START Source information

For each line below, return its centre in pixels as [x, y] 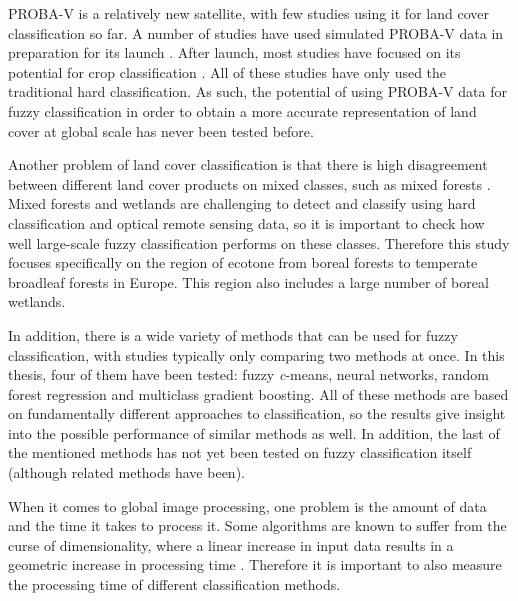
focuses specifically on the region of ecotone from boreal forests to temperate [243, 262]
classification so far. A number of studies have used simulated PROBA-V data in [256, 32]
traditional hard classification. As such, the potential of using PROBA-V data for [257, 91]
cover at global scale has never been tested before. [161, 130]
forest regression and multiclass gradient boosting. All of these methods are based [258, 393]
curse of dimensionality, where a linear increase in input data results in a [231, 544]
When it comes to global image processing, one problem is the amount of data [247, 505]
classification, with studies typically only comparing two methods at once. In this [256, 354]
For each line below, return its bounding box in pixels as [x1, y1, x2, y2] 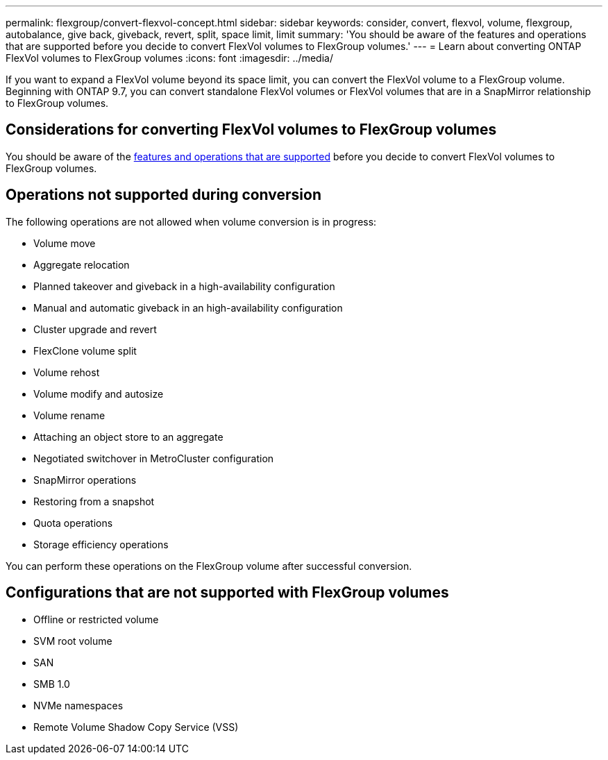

END Source information

◆ Problem ◆
Return the records above exactly as written. Do not include their images.

◆ Response box ◆
For each line below, return its centre in pixels as [x, y] 
focuses specifically on the region of ecotone from boreal forests to temperate [243, 262]
classification so far. A number of studies have used simulated PROBA-V data in [256, 32]
traditional hard classification. As such, the potential of using PROBA-V data for [257, 91]
cover at global scale has never been tested before. [161, 130]
forest regression and multiclass gradient boosting. All of these methods are based [258, 393]
curse of dimensionality, where a linear increase in input data results in a [231, 544]
When it comes to global image processing, one problem is the amount of data [247, 505]
classification, with studies typically only comparing two methods at once. In this [256, 354]
For each line below, return its bounding box in pixels as [x1, y1, x2, y2] 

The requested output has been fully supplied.